もちろん可能です。そして、これは第一原理の最も魅力的な応用例の一つと言えるでしょう。
例を挙げてみましょう。車が発明される前、全ての人が「どうすれば移動をより速くできるか」という問題を解決しようとしていたと想像してみてください。
当時の市場は、まさに「レッドオーシャン」でした。皆が、誰の馬がより頑丈か、誰の馬車がより軽く、より速く走れるかを競い合っていました。もしあなたもそこに加わり、より速い馬を育てようとするなら、あなたは「レッドオーシャン」の中で皆と争うことになるでしょう。
いわゆる「レッドオーシャンの幻想」とは、皆が馬を育てているのを見て、このビジネスの本質が「馬を育てる競争」だと誤解することです。あなたはこの表面的なものに騙され、唯一の道は、他の誰よりも良い馬を育てることだと考えてしまうのです。あなたの全ての努力は、馬車と馬の改良に費やされることになります。
この時、「第一原理」で考える人が現れます。彼は「どうすればもっと速い馬を手に入れられるか」とは考えません。彼は最も根本的な問いを投げかけます。「『移動』の本質とは何か?」と。
答えは、「人や物を、より少ないエネルギー消費で、より速くA地点からB地点へ移動させること」です。

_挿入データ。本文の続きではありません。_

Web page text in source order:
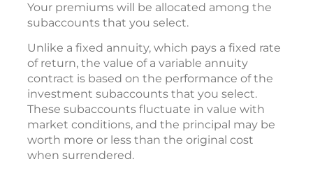
Your premiums will be allocated among the
subaccounts that you select.
Unlike a fixed annuity, which pays a fixed rate
of return, the value of a variable annuity
contract is based on the performance of the
investment subaccounts that you select.
These subaccounts fluctuate in value with
market conditions, and the principal may be
worth more or less than the original cost
when surrendered.
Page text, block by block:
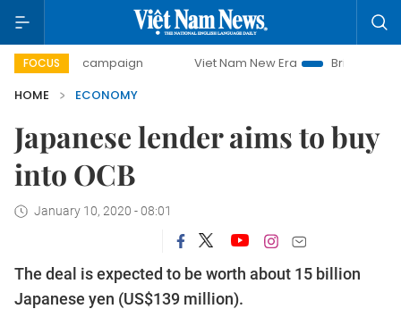
FOCUS
campaign Viet Nam New Era
Bringing Resolutions to
HOME
ECONOMY
Japanese lender aims to buy
into OCB
January 10, 2020 - 08:01
The deal is expected to be worth about 15 billion
Japanese yen (US$139 million).
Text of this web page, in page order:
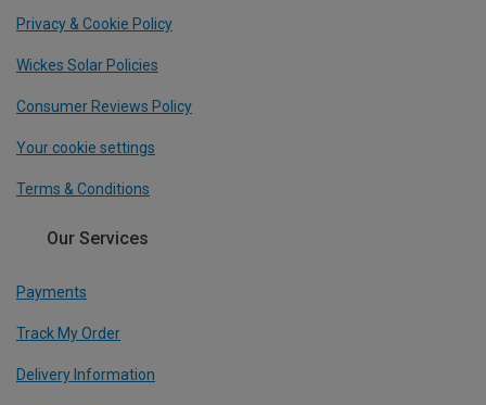
Privacy & Cookie Policy
Wickes Solar Policies
Consumer Reviews Policy
Your cookie settings
Terms & Conditions
Our Services
Payments
Track My Order
Delivery Information
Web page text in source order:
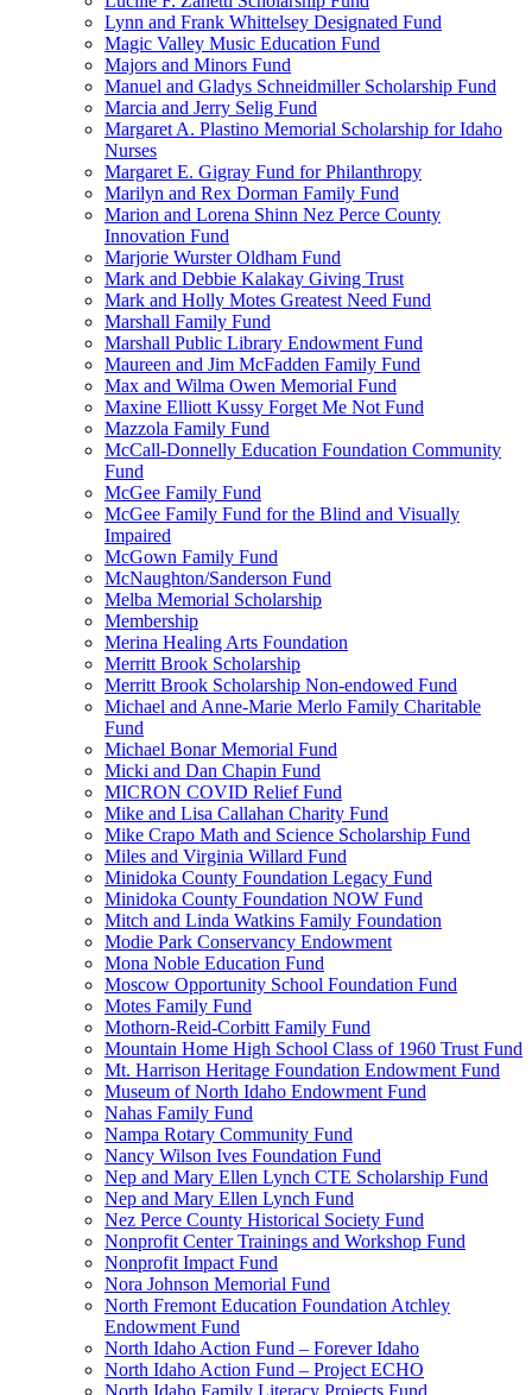
Lynn and Frank Whittelsey Designated Fund
Magic Valley Music Education Fund
Majors and Minors Fund
Manuel and Gladys Schneidmiller Scholarship Fund
Marcia and Jerry Selig Fund
Margaret A. Plastino Memorial Scholarship for Idaho
Nurses
Margaret E. Gigray Fund for Philanthropy
Marilyn and Rex Dorman Family Fund
Marion and Lorena Shinn Nez Perce County
Innovation Fund
Marjorie Wurster Oldham Fund
Mark and Debbie Kalakay Giving Trust
Mark and Holly Motes Greatest Need Fund
Marshall Family Fund
Marshall Public Library Endowment Fund
Maureen and Jim McFadden Family Fund
Max and Wilma Owen Memorial Fund
Maxine Elliott Kussy Forget Me Not Fund
Mazzola Family Fund
McCall-Donnelly Education Foundation Community
Fund
McGee Family Fund
McGee Family Fund for the Blind and Visually
Impaired
McGown Family Fund
McNaughton/Sanderson Fund
Melba Memorial Scholarship
Membership
Merina Healing Arts Foundation
Merritt Brook Scholarship
Merritt Brook Scholarship Non-endowed Fund
Michael and Anne-Marie Merlo Family Charitable
Fund
Michael Bonar Memorial Fund
Micki and Dan Chapin Fund
MICRON COVID Relief Fund
Mike and Lisa Callahan Charity Fund
Mike Crapo Math and Science Scholarship Fund
Miles and Virginia Willard Fund
Minidoka County Foundation Legacy Fund
Minidoka County Foundation NOW Fund
Mitch and Linda Watkins Family Foundation
Modie Park Conservancy Endowment
Mona Noble Education Fund
Moscow Opportunity School Foundation Fund
Motes Family Fund
Mothorn-Reid-Corbitt Family Fund
Mountain Home High School Class of 1960 Trust Fund
Mt. Harrison Heritage Foundation Endowment Fund
Museum of North Idaho Endowment Fund
Nahas Family Fund
Nampa Rotary Community Fund
Nancy Wilson Ives Foundation Fund
Nep and Mary Ellen Lynch CTE Scholarship Fund
Nep and Mary Ellen Lynch Fund
Nez Perce County Historical Society Fund
Nonprofit Center Trainings and Workshop Fund
Nonprofit Impact Fund
Nora Johnson Memorial Fund
North Fremont Education Foundation Atchley
Endowment Fund
North Idaho Action Fund – Forever Idaho
North Idaho Action Fund – Project ECHO
North Idaho Family Literacy Projects Fund
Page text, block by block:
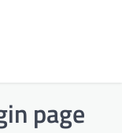
page
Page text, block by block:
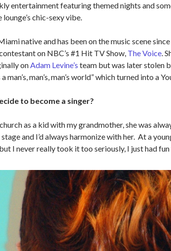
entertainment featuring themed nights and
chic-sexy vibe.
native and has been on the music scene
on NBC’s #1 Hit TV Show, The Voice.
onAdam Levine’s team but was later stolen
man’s, man’s, man’s world” which turned into a
to become a singer?
as a kid with my grandmother, she was
and I’d always harmonize with her. At a
I never really took it too seriously, I just had
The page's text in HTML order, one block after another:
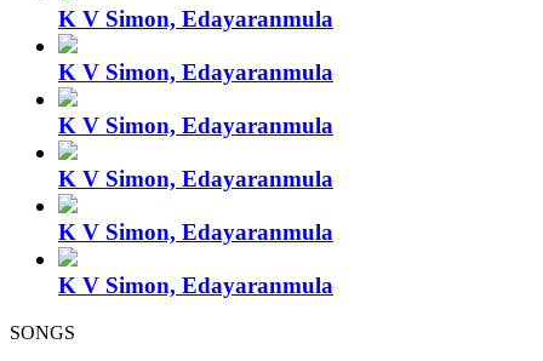
K V Simon, Edayaranmula
K V Simon, Edayaranmula
K V Simon, Edayaranmula
K V Simon, Edayaranmula
K V Simon, Edayaranmula
K V Simon, Edayaranmula
SONGS
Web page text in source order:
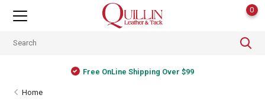
0
Free OnLine Shipping Over $99
Home
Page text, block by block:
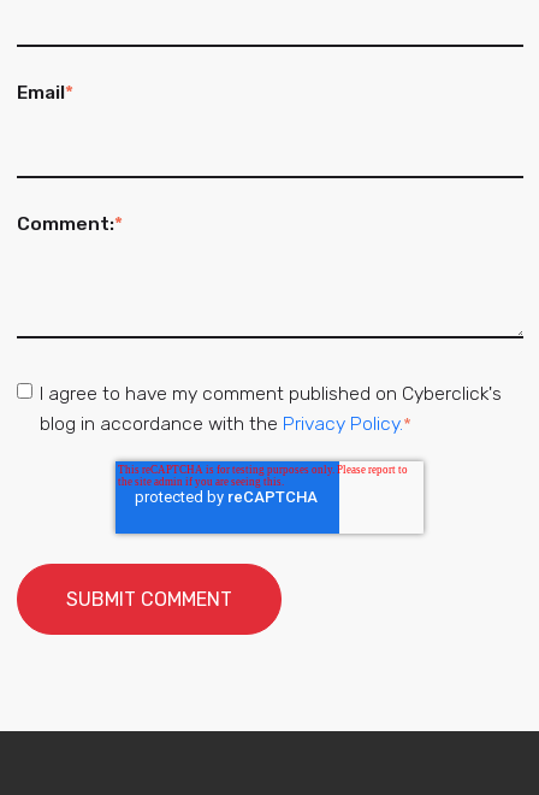
Email*
Comment:*
I agree to have my comment published on Cyberclick's
blog in accordance with the Privacy Policy.*
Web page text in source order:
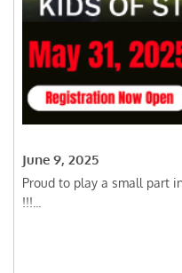
June 9, 2025
Proud to play a small part
!!!...
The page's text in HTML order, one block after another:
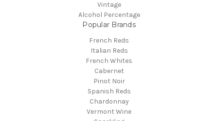
Vintage
Alcohol Percentage
Popular Brands
French Reds
Italian Reds
French Whites
Cabernet
Pinot Noir
Spanish Reds
Chardonnay
Vermont Wine
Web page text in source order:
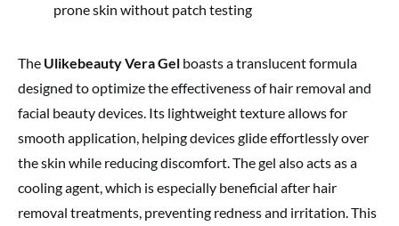
prone skin without patch testing
The Ulikebeauty Vera Gel boasts a translucent formula
designed to optimize the effectiveness of hair removal and
facial beauty devices. Its lightweight texture allows for
smooth application, helping devices glide effortlessly over
the skin while reducing discomfort. The gel also acts as a
cooling agent, which is especially beneficial after hair
removal treatments, preventing redness and irritation. This
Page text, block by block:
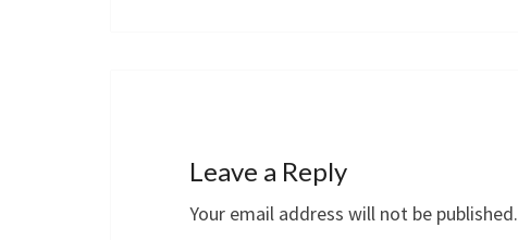
Leave a Reply
Your email address will not be published.

ほら、「馬」は当時の解決策に過ぎず、問題の本質ではありません。
「効率的な移動」という本質的な考え方に沿って、彼はこう考えるでしょう。「馬以外に、動力源となるものは何か?馬の脚以外に、転がるものは何か?」と。そこで、彼は蒸気機関や内燃機関を使い、そして車輪を取り付けることを思いつくかもしれません。「自動車」という全く新しい種、この巨大な「ブルーオーシャン市場」は、こうして発見されたのです。彼は他の人と馬を育てる競争はせず、まったく新しい分野を切り開きました。ここには、彼に競争相手はいませんでした。
では、「レッドオーシャンの幻想」に惑わされないためにはどうすればよいでしょうか?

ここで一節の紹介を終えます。